Very well put. Although IMO with a waterfarm specially the plant seems to use more nutrients faster than usual. For example if I put too much P or K I can see the ill effects literally hours after I pour it in the reservoir. For those 2-3 days before harvest she uses those "stored nutrient" but I think for a whole week or more in a waterfarm that's more time than the nutrients she has stored. It's just my opinion that at least in a waterfarm or any hydroponic medium flushing for more than 3-4 days is just wasting nutrient consumption that could be used to either further maturity or swell the calyx even more or produce more resin but to each it's own I suppose.

P.S. Taste is all about the curing and drying. I have never ever had a bad tasting or harsh tasting bud flushing just 2-3 days in the WF. I dry for a week and I cure the product at least 2 weeks.


----------



## Tmac4302 (Mar 16, 2012)

If taste is all about curing and drying, why do you use molasses, sweeting agent, or any high carbo supplement?? There is something called a terpene and flavinoid profile to each plant. Those are the aromas and and taste that the plant produces. There are ways to increase the production of said terpene and flavinoid profiles to each plant through sweeteners and through high carbo supplements in late flowering. Yes, to preserve and to evolve the taste, THAT is in the art of drying and curing. But to say that what the plant ingests and how the plant ingests it has no causal effect on what we taste and smell, is simply ignorant. Why do you think organic medicine tastes and smells better? Because of those natural carbo's and naturally broken down nutrients by beneficial bacteria and those enzymatic process's. The same thing applies to the naturally broken down nutrients the plant has stored away in the fan leaves. If you still see green on the plant's leaves by the time you have "starved" the plant through 7-10 days of flushing and 3 days of darkness, then there is still nutrients in the leaves meaning that it still had plenty of nutrients to eat up. I do this with every harvest and every time come out with green leaves, with purples, blues, pinks, yellow, and orange leaves. 

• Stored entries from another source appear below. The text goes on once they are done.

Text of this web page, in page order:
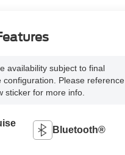
availability subject to final
configuration. Please reference
sticker for more info.
Bluetooth®
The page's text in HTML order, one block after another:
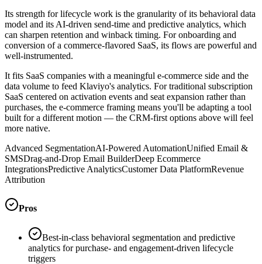
Its strength for lifecycle work is the granularity of its behavioral data
model and its AI-driven send-time and predictive analytics, which
can sharpen retention and winback timing. For onboarding and
conversion of a commerce-flavored SaaS, its flows are powerful and
well-instrumented.
It fits SaaS companies with a meaningful e-commerce side and the
data volume to feed Klaviyo's analytics. For traditional subscription
SaaS centered on activation events and seat expansion rather than
purchases, the e-commerce framing means you'll be adapting a tool
built for a different motion — the CRM-first options above will feel
more native.
Advanced SegmentationAI-Powered AutomationUnified Email &
SMSDrag-and-Drop Email BuilderDeep Ecommerce
IntegrationsPredictive AnalyticsCustomer Data PlatformRevenue
Attribution
Pros
Best-in-class behavioral segmentation and predictive
analytics for purchase- and engagement-driven lifecycle
triggers
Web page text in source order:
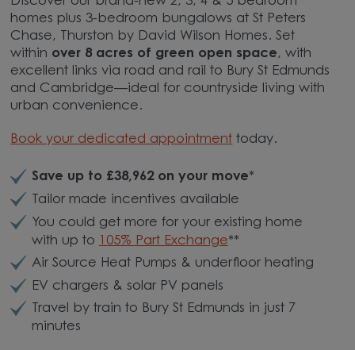
homes plus 3-bedroom bungalows at St Peters
Chase, Thurston by David Wilson Homes. Set
within over 8 acres of green open space, with
excellent links via road and rail to Bury St Edmunds
and Cambridge—ideal for countryside living with
urban convenience.
Book your dedicated appointment today.
Save up to £38,962 on your move*
Tailor made incentives available
You could get more for your existing home
with up to
105% Part Exchange**
Air Source Heat Pumps & underfloor heating
EV chargers & solar PV panels
Travel by train to Bury St Edmunds in just 7
minutes
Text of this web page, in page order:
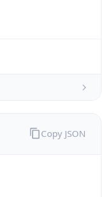
Copy JSON
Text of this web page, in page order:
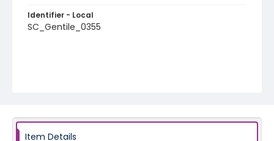
Identifier - Local
SC_Gentile_0355
Item Details
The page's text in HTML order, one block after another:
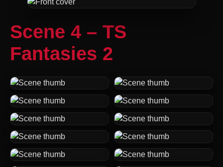
Scene 4 – TS
Fantasies 2
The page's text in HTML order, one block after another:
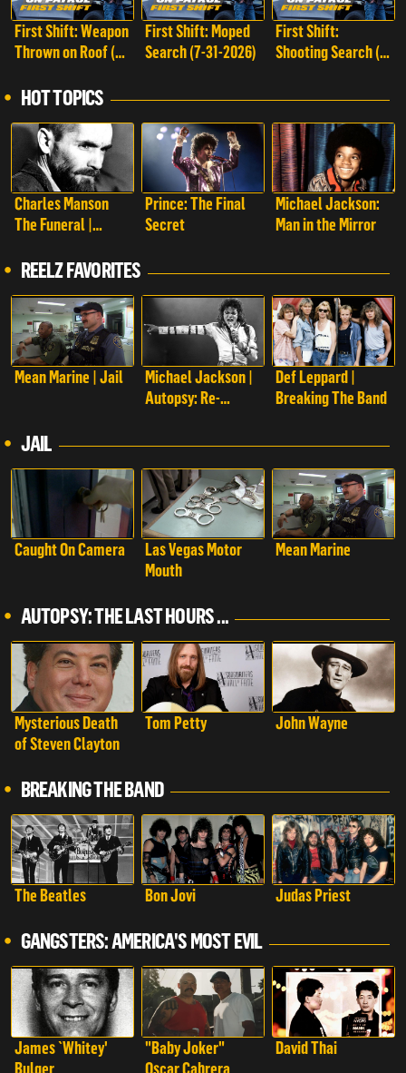
First Shift: Weapon
Thrown on Roof (8-
First Shift: Moped
Search (7-31-2026)
First Shift:
Shooting Search (7-
HOT TOPICS
Charles Manson
The Funeral |
The Funeral
Prince: The Final
Secret
Michael Jackson:
Man in the Mirror
REELZ FAVORITES
Mean Marine | Jail
Michael Jackson |
Autopsy: Re-
Def Leppard |
Breaking The Band
JAIL
Caught On Camera
Las Vegas Motor
Mouth
Mean Marine
AUTOPSY: THE LAST HOURS ...
Mysterious Death
of Steven Clayton
Tom Petty John Wayne
BREAKING THE BAND
The Beatles Bon Jovi Judas Priest
GANGSTERS: AMERICA'S MOST EVIL
James `Whitey'
Bulger
"Baby Joker"
Oscar Cabrera
David Thai
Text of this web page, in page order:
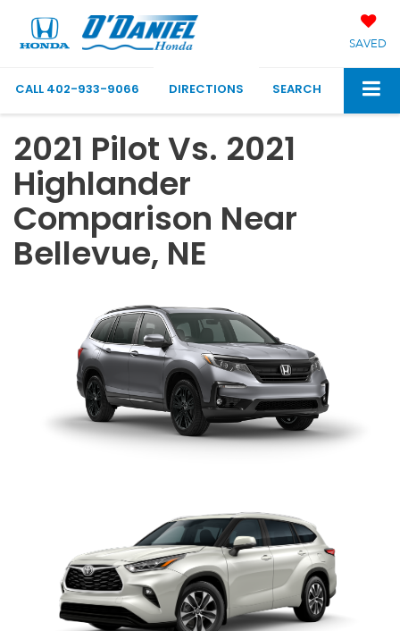
SAVED
CALL 402-933-9066 DIRECTIONS SEARCH
2021 Pilot Vs. 2021
Highlander
Comparison Near
Bellevue, NE
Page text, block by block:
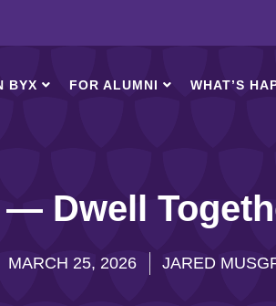
BYX FOR ALUMNI WHAT’S
— Dwell
MARCH 25, 2026 JARED
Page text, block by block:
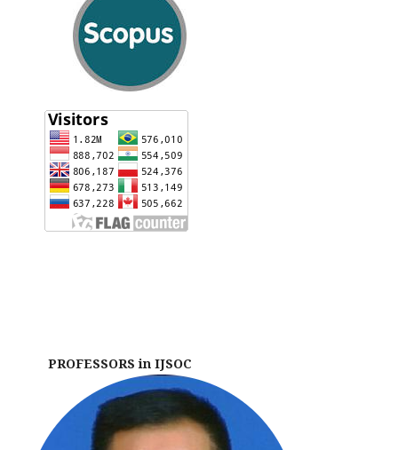
PROFESSORS in IJSOC
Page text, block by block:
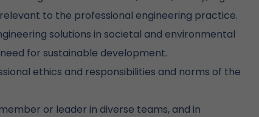
to the professional engineering practice.
solutions in societal and environmental
for sustainable development.
ethics and responsibilities and norms of the
or leader in diverse teams, and in
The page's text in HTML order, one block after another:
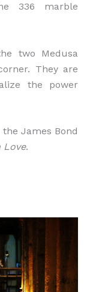
336 marble
two Medusa
They are
the power
James Bond
Love.
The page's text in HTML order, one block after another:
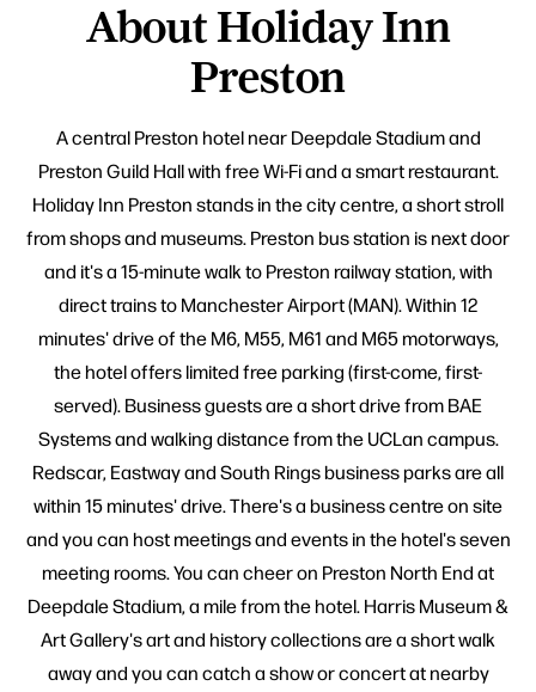
About Holiday Inn
Preston
A central Preston hotel near Deepdale Stadium and
Preston Guild Hall with free Wi-Fi and a smart restaurant.
Holiday Inn Preston stands in the city centre, a short stroll
from shops and museums. Preston bus station is next door
and it's a 15-minute walk to Preston railway station, with
direct trains to Manchester Airport (MAN). Within 12
minutes' drive of the M6, M55, M61 and M65 motorways,
the hotel offers limited free parking (first-come, first-
served). Business guests are a short drive from BAE
Systems and walking distance from the UCLan campus.
Redscar, Eastway and South Rings business parks are all
within 15 minutes' drive. There's a business centre on site
and you can host meetings and events in the hotel's seven
meeting rooms. You can cheer on Preston North End at
Deepdale Stadium, a mile from the hotel. Harris Museum &
Art Gallery's art and history collections are a short walk
away and you can catch a show or concert at nearby
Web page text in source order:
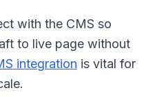
with the CMS so
to live page without
integration is vital for
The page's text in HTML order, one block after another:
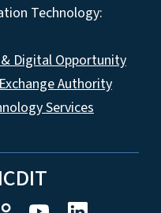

The water is the plants growing medium. Over time nutrient salt build up occurs, especially if your using salty nutes like AN, GH, ect. Minimally, I like flushing my reservoir so I get rid of that build up in the water and in the root zone. That's my main goal because I don't think anyone like smoking nutrients.


----------



## Homer13063 (Mar 30, 2012)

Wow? I didn't know that there was so many different approaches to flushing. I have a Rubbermaid tote with 5 cola's in it. 60 days in. I use a 10-30-20 flower nutes and refilled it yesterday. I was curious how to flush a bubble grow and now I know. H20. I don't use "marijuana" fertilizers. They are way overpriced, and you are buying the label. Week 9 I will switch from 1800ppm to plain water for a week. I'll see how it goes... 

Thanks ALL for the input!


----------



## StinkBud (Mar 31, 2012)

I've used flushing agents before and they work well. You can also run plain tap water with Botanicare Sweet added during the flush. It makes your buds taste and smell sweet.

It's actually better to run a very low PPM in your res during flushing. The small amount of nutrients help leach the plant of the salts. 

How long do you flush? As long as it takes for the plant to turn yellow (or blue, purple, etc...)


----------



## legallyflying (Mar 31, 2012)

I love how the OP says "I don't care if you think its necessary or not..I just want to know the proper way to flush" 

Here is the straight dope.. myself, and many other experienced growers have done it both ways. If your not pushing nutrients overly hard, there is no real need to flush. Your nutrient amounts decrease towards the end anyways. You can flush for the last 3-4 days if your hell bent on it. You don't need flushing agents, a little sugar in the water will do the same thing in terms of removing nutrient ions from the medium. If your flushing h hydroponic system for a week or longer then you lack the understanding of the chemical processes behind the conversion of different nutrients and the curing process. These processes need a variety of different chemicals to function properly. Eliminating all nutrients doesn't help this process along. yeah, the leaves get all yellow and you think your getting rid of all the nitrogen etc but what your really doing is causing the collapse of the chemical processes for lack of certain ions. 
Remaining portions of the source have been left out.